Today John Mueller, Google Webmaster Trends Analyst, issued a clarification and guidance via Twitter about duplicate content confusion he’s seeing. He also clarified what doesn’t qualify as duplicate content.
Trailing Slash on Root/Hostname
Trailing slashes on root/hostnames don’t matter. What that means is that it doesn’t matter if there is a forward slash at the end of your domain name or not, they both equal the same thing. That means you can accidentally have the home page linked throughout your site as www.example.com/ and www.example.com and Google won’t see it as a duplicate content issue.
This is a good clarification because it means you no longer have to worry about that (non) issue.
Forward Slash at End of Files are Seen as Duplicate
This is important to understand. File names with and without a forward slash can be seen as duplicate. Thus if your web page can be reached by example.com/fish and example.com/fish/, you have a duplicate content issue. If the real URL is /fish/ then your server should be redirecting /fish to /fish/.
Different Protocols DO Matter
Here is where the duplicate content issue becomes real. John Mueller points out that Google will see the same page as a two different pages if you write the same URL with a different protocol.
For example, https://www.example.com is going to be seen as different from http://www.example.com. As long as you have 301 redirects to handle that, then you’re fine. But if you don’t, then Google may see that as a problem. And it could be a problem.
How a Competitor Can Confuse Google
Some servers will still serve a web page as HTTPS, even if you don’t have a security certificate. Google will see that as a duplicate web page. All it takes is for a competitor to begin linking to your site with https to get Google indexing a duplicate web page.
And some servers may not serve a non-SSL web page at all via HTTPS if no redirects are in place to handle that request. Thus, if your non-SSL site doesn’t have redirects in place to handle requests for an HTTPS version, and your server’s response is to deliver a “site can’t be reached” error, a competitor can create links to the non-existent HTTPS version, Google may see that as a separate page, according to Google’s John Mueller.
According to John Mueller’s illustration:
“Different protocols & hostnames do matter…”
Then he uses this example:
http://www.example.com/ is not the same as https://www.example.com/
John Mueller then illustrated more examples of duplicate content:
Is not the same as this URL:
Is not the same as this:
All of the above examples represent ways a competitor can link to your site and create what Google will see as duplicate content. Will this duplicate content hurt your rankings? Probably not. Except for site is down errors, Google is usually pretty good at figuring out that two pages are the same then combining them. Still, it’s a good practice to not confuse the search bots.
How to Protect Yourself from Duplicate Content Issues?
1. Canonical Tag
Define a canonical page for each page. This tells Google which version of your URL is the correct one. While Google is not obligated to obey the canonical, it will take it as a confirmation and a hint of which URL is the correct one to show in the search results pages.

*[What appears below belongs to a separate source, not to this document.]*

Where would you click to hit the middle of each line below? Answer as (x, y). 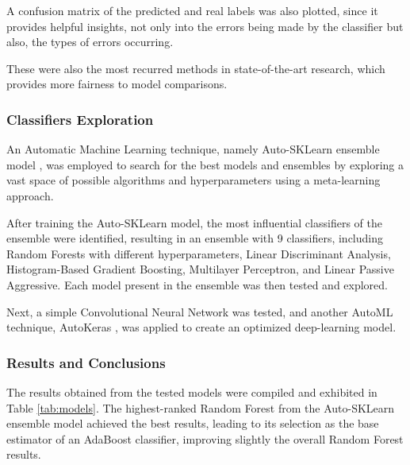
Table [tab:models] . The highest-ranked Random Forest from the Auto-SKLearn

2. Test how your server responds to requests for secure and insecure URLs
You may need to add 301 redirects to compensate for duplicate URL or site is down errors.
3. Audit your URLs
Crawl your page with Screaming Frog (paid) or XENU Link Sleuth (free) and review your URLs for any duplicates or page not found errors.
4. Investigate 404 Errors
Check your server logs, traffic analytics or Google Search Console and track down the sources of any 404 page not found erorrs. 404 errors should always be investigated.
John Mueller’s clarification about what is and what is not a duplicate page to Google is important. It’s good to have official clarification. And although you may find issues, I’m fairly confident that in most cases Google will figure out which page is the right page, so there isn’t a need to panic. However, SEO is literally about thousands of little details and this is just one of them.